To verify the effectiveness of this technology, the researchers conducted simulations with a “sparse neural network.” They found that, through the neuron’s built-in memory function, the system achieved the same performance with 27.7% less energy consumption compared to conventional neural networks.
They also demonstrated excellent resilience: even if some neurons were damaged, intrinsic plasticity allowed the network to reorganize itself and restore performance. In other words, artificial intelligence using this technology consumes less electricity while maintaining performance, and it can compensate for partial circuit failures to resume normal operation.

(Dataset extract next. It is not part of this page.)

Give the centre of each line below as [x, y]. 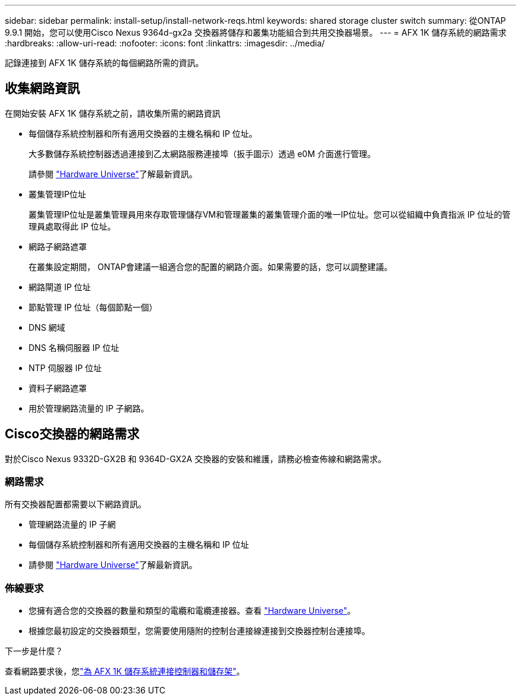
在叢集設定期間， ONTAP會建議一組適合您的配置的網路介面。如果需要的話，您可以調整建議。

Professor Kyung Min Kim, who led the research, stated, “This study implemented intrinsic plasticity, a core function of the brain, in a single semiconductor device, thereby advancing the energy efficiency and stability of AI hardware to a new level. This technology, which enables devices to remember their own state and adapt or recover even from damage, can serve as a key component in systems requiring long-term stability, such as edge computing and autonomous driving.”
This research was carried out with Dr. Woojoon Park (now at Forschungszentrum Jülich, Germany) and Dr. Hanchan Song (now at ETRI) as co-first authors, and the results were published online on August 18 in Advanced Materials (IF 26.8), a leading international journal in materials science.
※ Paper title: “Frequency Switching Neuristor for Realizing Intrinsic Plasticity and Enabling Robust Neuromorphic Computing,” DOI: 10.1002/adma.202502255
This research was supported by the National Research Foundation of Korea and Samsung Electronics.